━━ Records provided

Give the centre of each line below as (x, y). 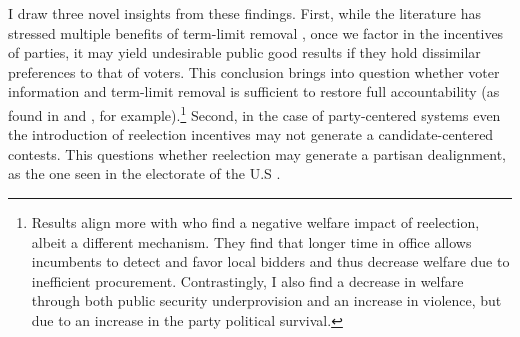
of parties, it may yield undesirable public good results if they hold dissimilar (244, 52)
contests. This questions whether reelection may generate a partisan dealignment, (257, 153)
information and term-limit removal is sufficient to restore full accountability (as (254, 91)
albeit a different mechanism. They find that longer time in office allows (251, 241)
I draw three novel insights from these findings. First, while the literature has (245, 13)
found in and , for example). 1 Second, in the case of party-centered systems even (254, 113)
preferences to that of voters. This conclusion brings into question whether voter (254, 71)
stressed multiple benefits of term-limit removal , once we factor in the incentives (256, 32)
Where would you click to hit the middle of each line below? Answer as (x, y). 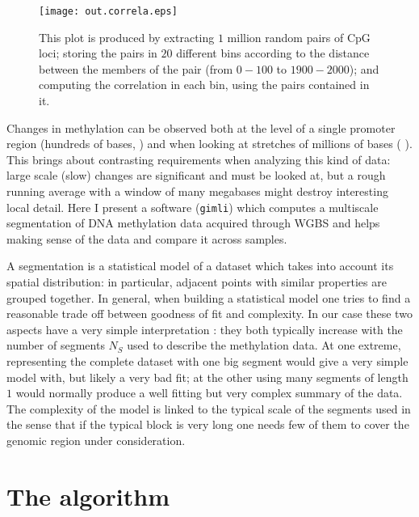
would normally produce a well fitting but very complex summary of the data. (209, 393)
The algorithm (88, 496)
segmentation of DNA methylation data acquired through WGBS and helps (193, 223)
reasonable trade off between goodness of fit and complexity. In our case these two (209, 314)
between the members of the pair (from (136, 68)
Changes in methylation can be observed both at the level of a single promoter (201, 127)
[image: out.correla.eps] (108, 11)
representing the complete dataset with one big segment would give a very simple (207, 361)
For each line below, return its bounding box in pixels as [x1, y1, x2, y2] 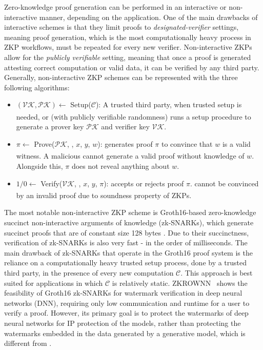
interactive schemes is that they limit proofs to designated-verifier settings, [4, 22, 239, 32]
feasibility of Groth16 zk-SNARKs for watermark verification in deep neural [4, 287, 242, 298]
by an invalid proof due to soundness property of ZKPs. [16, 189, 192, 200]
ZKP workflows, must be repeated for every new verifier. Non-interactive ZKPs [4, 42, 252, 52]
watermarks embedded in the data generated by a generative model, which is [4, 327, 246, 338]
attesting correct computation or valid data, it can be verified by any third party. [4, 62, 259, 72]
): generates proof [97, 138, 153, 149]
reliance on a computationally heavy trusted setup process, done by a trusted [4, 257, 247, 268]
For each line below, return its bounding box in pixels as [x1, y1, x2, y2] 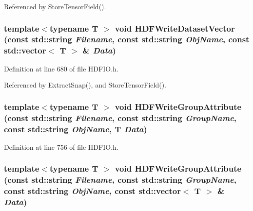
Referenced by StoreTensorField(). [4, 1, 106, 11]
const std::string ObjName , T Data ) [4, 123, 147, 135]
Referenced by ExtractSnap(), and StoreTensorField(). [4, 80, 166, 90]
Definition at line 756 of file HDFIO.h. [4, 141, 118, 152]
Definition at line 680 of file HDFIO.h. [4, 63, 118, 73]
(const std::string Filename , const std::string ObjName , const [4, 33, 250, 45]
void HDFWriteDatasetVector [115, 22, 235, 34]
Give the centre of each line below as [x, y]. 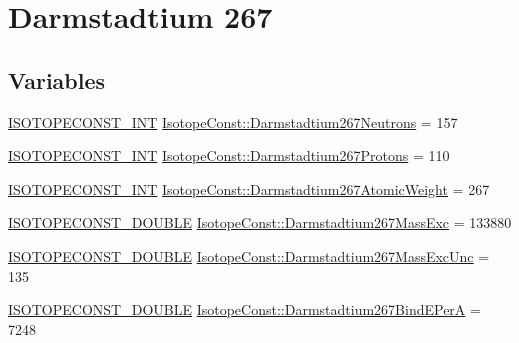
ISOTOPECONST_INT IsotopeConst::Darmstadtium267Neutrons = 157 [233, 121]
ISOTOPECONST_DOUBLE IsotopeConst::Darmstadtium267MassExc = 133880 [260, 222]
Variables [57, 79]
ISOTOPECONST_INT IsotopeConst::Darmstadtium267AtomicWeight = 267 [249, 188]
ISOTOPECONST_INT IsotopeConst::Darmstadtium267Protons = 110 [229, 155]
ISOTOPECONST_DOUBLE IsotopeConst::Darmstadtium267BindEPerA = [244, 309]
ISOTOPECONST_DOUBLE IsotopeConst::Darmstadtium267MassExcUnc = [249, 255]
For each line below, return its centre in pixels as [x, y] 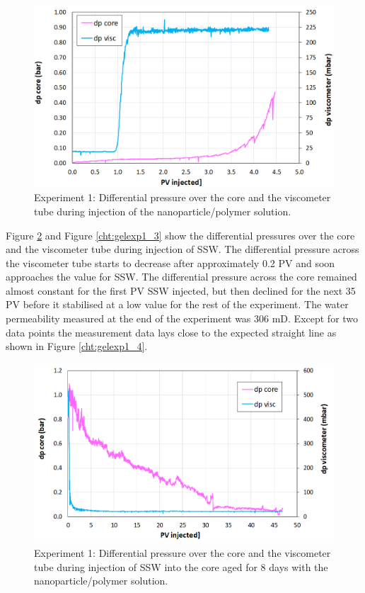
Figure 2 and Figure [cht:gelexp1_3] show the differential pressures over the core [180, 235]
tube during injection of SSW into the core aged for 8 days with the [181, 566]
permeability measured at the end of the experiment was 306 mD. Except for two [182, 318]
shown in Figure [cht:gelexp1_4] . [77, 346]
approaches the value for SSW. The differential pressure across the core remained [181, 277]
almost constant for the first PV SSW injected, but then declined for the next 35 [181, 290]
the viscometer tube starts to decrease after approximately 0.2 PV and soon [170, 262]
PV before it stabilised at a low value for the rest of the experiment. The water [177, 304]

━━━━

(Your instructions) No pictures belong in the output. It should reproduce exactly the lines from the one containing "ISOTOPECONST_INT IsotopeConst::Darmstadtium267AtomicWeight = 267" through the end of the data, both ends included.

(Output of the exercise)
ISOTOPECONST_INT IsotopeConst::Darmstadtium267AtomicWeight = 267 [249, 188]
ISOTOPECONST_INT IsotopeConst::Darmstadtium267Protons = 110 [229, 155]
ISOTOPECONST_DOUBLE IsotopeConst::Darmstadtium267BindEPerA = [244, 309]
ISOTOPECONST_DOUBLE IsotopeConst::Darmstadtium267MassExcUnc = [249, 255]
For each line below, return its centre in pixels as [x, y] 
Figure 2 and Figure [cht:gelexp1_3] show the differential pressures over the core [180, 235]
tube during injection of SSW into the core aged for 8 days with the [181, 566]
permeability measured at the end of the experiment was 306 mD. Except for two [182, 318]
shown in Figure [cht:gelexp1_4] . [77, 346]
approaches the value for SSW. The differential pressure across the core remained [181, 277]
almost constant for the first PV SSW injected, but then declined for the next 35 [181, 290]
the viscometer tube starts to decrease after approximately 0.2 PV and soon [170, 262]
PV before it stabilised at a low value for the rest of the experiment. The water [177, 304]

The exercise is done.